# Work task:
Copy out exactly the stretch below, from the line with "File API (HTML5) (67, 382)" through the line with "Style the Image", both included; the pictures stay out.
::: Dataset records :::
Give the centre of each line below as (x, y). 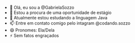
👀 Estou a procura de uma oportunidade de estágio (60, 13)
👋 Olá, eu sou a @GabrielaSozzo (42, 7)
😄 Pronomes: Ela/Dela (32, 30)
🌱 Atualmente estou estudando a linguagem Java (59, 18)
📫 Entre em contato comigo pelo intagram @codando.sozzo (70, 23)
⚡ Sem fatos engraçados (34, 36)
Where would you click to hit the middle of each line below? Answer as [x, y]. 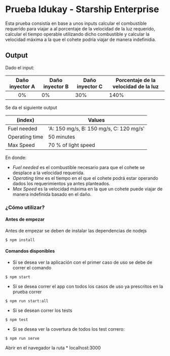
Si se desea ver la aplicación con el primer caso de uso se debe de [82, 262]
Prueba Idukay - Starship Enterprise [82, 9]
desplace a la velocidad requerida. [49, 173]
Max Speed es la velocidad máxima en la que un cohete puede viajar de [88, 189]
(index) [26, 120]
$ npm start [18, 277]
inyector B [56, 86]
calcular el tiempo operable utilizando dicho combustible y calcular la [77, 34]
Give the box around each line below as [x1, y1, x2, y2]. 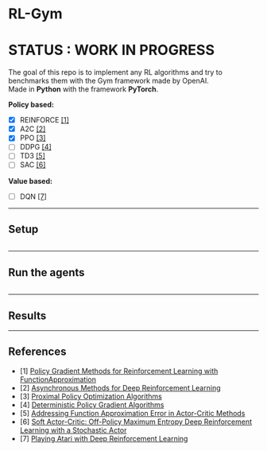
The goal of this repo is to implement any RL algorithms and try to [8, 68, 222, 77]
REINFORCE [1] [19, 115, 69, 125]
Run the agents [8, 266, 85, 279]
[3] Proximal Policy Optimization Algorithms [19, 391, 163, 401]
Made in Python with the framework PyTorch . [8, 84, 159, 94]
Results [8, 309, 47, 322]
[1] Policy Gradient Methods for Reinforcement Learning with [19, 366, 219, 375]
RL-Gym [8, 5, 63, 23]
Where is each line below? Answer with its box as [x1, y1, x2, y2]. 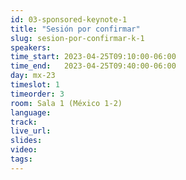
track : [10, 117, 38, 127]
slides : [10, 136, 43, 146]
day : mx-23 [10, 71, 56, 81]
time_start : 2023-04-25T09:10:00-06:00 [10, 52, 177, 62]
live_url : [10, 126, 52, 136]
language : [10, 107, 52, 118]
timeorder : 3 [10, 89, 65, 99]
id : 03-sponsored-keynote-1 [10, 14, 128, 25]
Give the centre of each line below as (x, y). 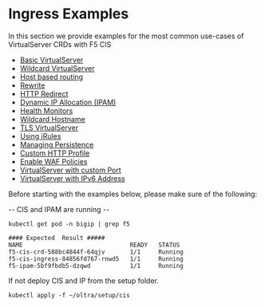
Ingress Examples (69, 14)
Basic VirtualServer (51, 60)
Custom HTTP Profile (55, 153)
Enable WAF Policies (53, 161)
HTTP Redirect (44, 93)
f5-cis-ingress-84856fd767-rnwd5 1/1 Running (96, 259)
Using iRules (40, 136)
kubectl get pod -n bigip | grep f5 (69, 224)
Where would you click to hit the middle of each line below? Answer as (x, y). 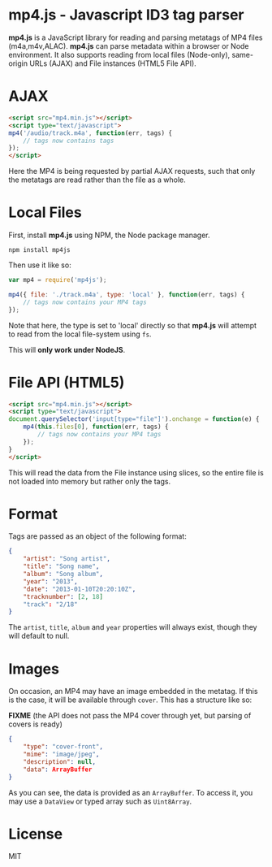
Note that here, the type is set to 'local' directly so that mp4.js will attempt (133, 325)
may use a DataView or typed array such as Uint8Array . (100, 801)
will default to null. (39, 636)
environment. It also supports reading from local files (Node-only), (119, 54)
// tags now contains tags (69, 141)
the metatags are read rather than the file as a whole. (97, 180)
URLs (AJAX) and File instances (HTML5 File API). (113, 63)
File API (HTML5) (67, 382)
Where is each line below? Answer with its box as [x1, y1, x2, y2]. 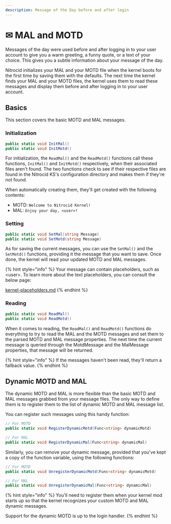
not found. [5, 177, 27, 183]
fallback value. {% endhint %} [5, 362, 68, 369]
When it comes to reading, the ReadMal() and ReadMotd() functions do [5, 325, 152, 331]
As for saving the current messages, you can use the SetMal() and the [5, 246, 153, 252]
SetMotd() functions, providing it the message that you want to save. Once [5, 251, 162, 257]
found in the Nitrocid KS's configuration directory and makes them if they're [5, 171, 165, 177]
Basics [5, 103, 27, 112]
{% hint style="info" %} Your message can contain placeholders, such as [5, 266, 159, 273]
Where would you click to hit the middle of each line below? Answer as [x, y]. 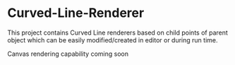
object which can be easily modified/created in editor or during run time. [113, 40]
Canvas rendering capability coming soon [68, 54]
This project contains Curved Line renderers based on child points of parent [117, 32]
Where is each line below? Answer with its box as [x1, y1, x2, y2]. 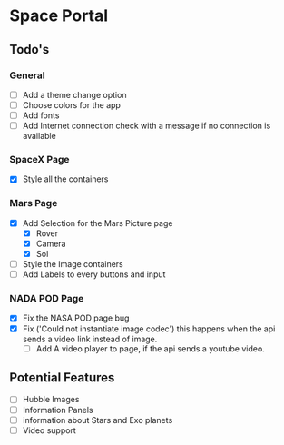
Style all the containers [22, 173, 109, 184]
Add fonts [22, 110, 60, 121]
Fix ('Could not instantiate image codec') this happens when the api [22, 323, 276, 334]
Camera [35, 238, 66, 249]
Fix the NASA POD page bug [22, 312, 130, 323]
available [22, 131, 56, 142]
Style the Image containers [22, 259, 124, 270]
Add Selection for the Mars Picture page [22, 217, 173, 228]
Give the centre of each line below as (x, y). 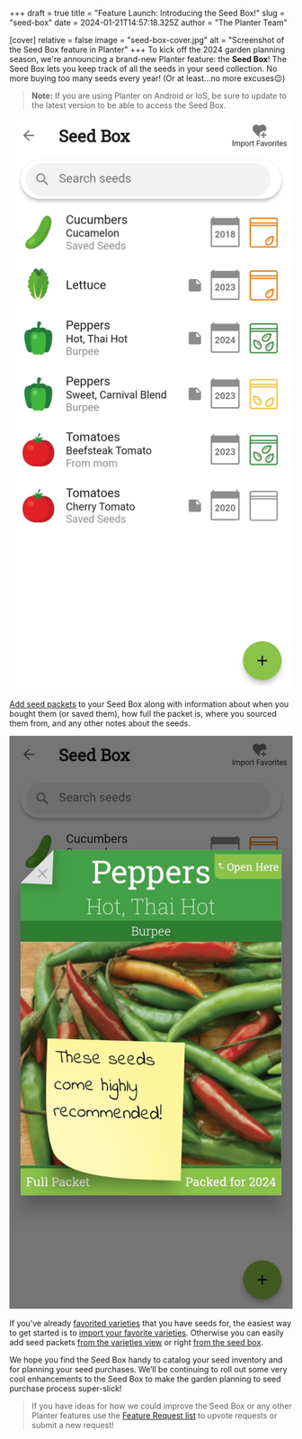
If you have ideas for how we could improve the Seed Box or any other (161, 1406)
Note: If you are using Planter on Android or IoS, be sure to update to (159, 95)
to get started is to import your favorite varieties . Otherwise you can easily (147, 1333)
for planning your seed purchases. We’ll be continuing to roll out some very (148, 1369)
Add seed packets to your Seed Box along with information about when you (149, 704)
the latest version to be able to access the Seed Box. (129, 105)
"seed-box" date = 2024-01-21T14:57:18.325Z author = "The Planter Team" (148, 23)
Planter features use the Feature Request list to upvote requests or (154, 1415)
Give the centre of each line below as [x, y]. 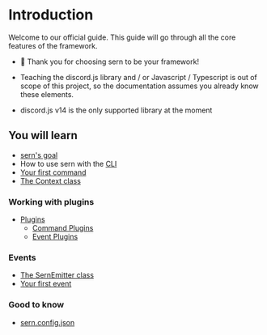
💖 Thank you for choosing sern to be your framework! [110, 61]
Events [22, 257]
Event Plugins [55, 237]
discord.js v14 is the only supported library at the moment [116, 110]
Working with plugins [51, 201]
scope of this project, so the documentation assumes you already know [139, 86]
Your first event [46, 284]
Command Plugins [63, 228]
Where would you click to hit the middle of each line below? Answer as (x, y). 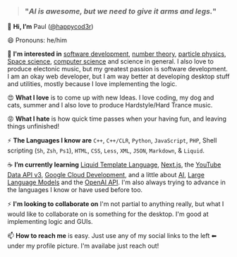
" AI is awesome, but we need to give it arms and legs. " (121, 11)
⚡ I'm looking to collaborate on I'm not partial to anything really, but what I (116, 204)
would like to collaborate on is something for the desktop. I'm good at (108, 214)
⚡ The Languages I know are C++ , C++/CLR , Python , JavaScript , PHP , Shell (112, 141)
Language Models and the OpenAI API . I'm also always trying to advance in (116, 182)
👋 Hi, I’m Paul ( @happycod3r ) (50, 27)
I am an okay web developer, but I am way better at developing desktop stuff (119, 76)
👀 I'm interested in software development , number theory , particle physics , (117, 54)
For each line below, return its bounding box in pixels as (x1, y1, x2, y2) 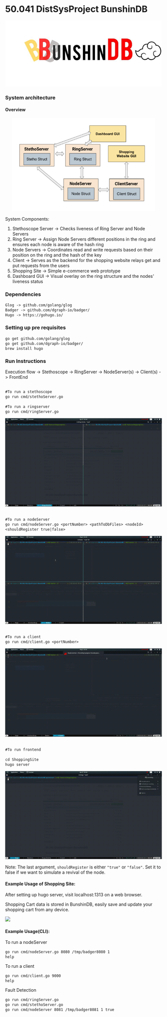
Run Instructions (5, 357, 46, 364)
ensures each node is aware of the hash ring (12, 242, 104, 248)
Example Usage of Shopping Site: (5, 881, 76, 887)
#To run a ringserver (5, 404, 50, 410)
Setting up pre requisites (5, 324, 66, 331)
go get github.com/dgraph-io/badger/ (5, 341, 83, 346)
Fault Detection (5, 987, 36, 993)
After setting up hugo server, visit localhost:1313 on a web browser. (5, 892, 143, 898)
:::
# Exercise answer:
File API (HTML5) (67, 382)
Where is each line below? Answer with its box as [x1, y1, x2, y2]. 
not found. [5, 177, 27, 183]
fallback value. {% endhint %} [5, 362, 68, 369]
When it comes to reading, the ReadMal() and ReadMotd() functions do [5, 325, 152, 331]
As for saving the current messages, you can use the SetMal() and the [5, 246, 153, 252]
SetMotd() functions, providing it the message that you want to save. Once [5, 251, 162, 257]
found in the Nitrocid KS's configuration directory and makes them if they're [5, 171, 165, 177]
Basics [5, 103, 27, 112]
{% hint style="info" %} Your message can contain placeholders, such as [5, 266, 159, 273]
Where would you click to hit the middle of each line below? Answer as [x, y]. 
object which can be easily modified/created in editor or during run time. [113, 40]
Canvas rendering capability coming soon [68, 54]
This project contains Curved Line renderers based on child points of parent [117, 32]
Where is each line below? Answer with its box as [x1, y1, x2, y2]. 
Style all the containers [22, 173, 109, 184]
Add fonts [22, 110, 60, 121]
Fix ('Could not instantiate image codec') this happens when the api [22, 323, 276, 334]
Camera [35, 238, 66, 249]
Fix the NASA POD page bug [22, 312, 130, 323]
available [22, 131, 56, 142]
Style the Image containers [22, 259, 124, 270]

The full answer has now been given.